Hükûmet, ulusal marker ihalesini önce bir İsrail şirketine defalarca
verip, defalarca iptal ederek uzayan bir yılan hikâyesine döndürmüş,
sonra bu işle TÜBİTAK'ı görevlendirmiş, şimdi de ulusal markerin dağıtımının
ve muhafazasının nasıl olacağı konusunda şirketlerin aklını karıştırmış
ve zora sokmuştur.
(Mikrofon otomatik
cihaz tarafından kapatıldı)
BAŞKAN - Buyurun Sayın
Özdoğan.
İBRAHİM ÖZDOĞAN (Devamla)
- Teşekkür ediyorum Sayın Başkanım.
Zırhlı araçlarla taşınmak
durumunda olan ulusal markerlerin kaybolması hâlinde şirketlere
çok büyük cezalar geleceğini beyan eden Hükûmetin, akaryakıt kaçakçılığının
en yaygın ve bu nedenle de ulusal markerin en lüzumlu olduğu Doğu ve
Güneydoğu'muzda ulusal marker dağıtımını ve muhafazasını nasıl
organize edeceği de meçhuldür.
Akaryakıt şirketleri,
sigorta kurumlarının ulusal markerleri sigorta etmeye yanaşmadığını
söylemektedirler.
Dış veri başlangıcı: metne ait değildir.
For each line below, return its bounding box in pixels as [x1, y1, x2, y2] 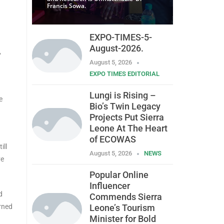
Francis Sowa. [46, 1, 86, 10]
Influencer [89, 180, 130, 191]
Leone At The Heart [89, 123, 167, 134]
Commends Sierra [89, 191, 162, 202]
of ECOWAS [89, 134, 136, 145]
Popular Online [89, 169, 148, 180]
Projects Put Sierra [89, 112, 164, 123]
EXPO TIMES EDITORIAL [89, 70, 159, 78]
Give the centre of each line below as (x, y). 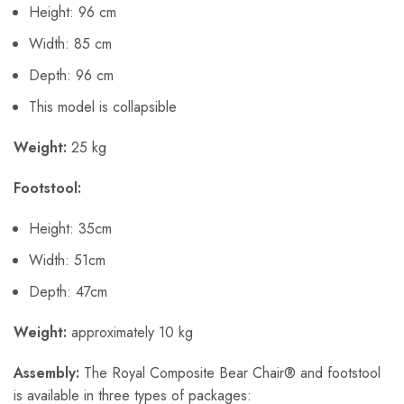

Hâl böyleyken ve ulusal markerin dağıtımı ve muhafazası
bu kadar sorunluyken, Hükûmetin, ulusal marker sisteminden ne kadar
efektif bir sonuç alacağı da müphemdir.
Bunun yanı sıra, bir
de, ulusal marker dağıtımının başladığı bugünlerde, ulusal markerin
benzine karışmayıp kristalize olduğunu iddia eden TÜPRAŞ ile
"sorun TÜPRAŞ'ın kaplarından kaynaklanıyor" diyen EPDK arasında
çıkan sorun kafaları iyice karıştırmıştır. Bu durum, bu Hükûmet için
çok tipik bir durumdur. Sürekli olarak kafa karıştırmak, sorun çözmek
yerine sorun çıkarmak ve kafa karıştırmak bu Hükûmetin maalesef
hâlidir. Kafa karışıklığını yine kaldırabilirdik belki, ama, Petrol
Kanun Tasarısı'nın millî çıkarlarımıza büyük bir çizik atan bu hâlini
kaldırmak ve yutabilmek mümkün değildir.
Değerli arkadaşlar,
bu düşüncelerle hepinizi en derin saygılarımla tekrar selamlıyorum.
(Anavatan Partisi sıralarından alkışlar)
BAŞKAN - Teşekkür ediyorum
Sayın Özdoğan.
Sayın milletvekilleri,
çalışma süremiz tamamlandığı için, alınan karar gereğince, kanun
tasarı ve tekliflerini sırasıyla görüşmek için, 17 Ocak 2007 Çarşamba
günü saat 14.00'te toplanmak üzere birleşimi kapatıyorum.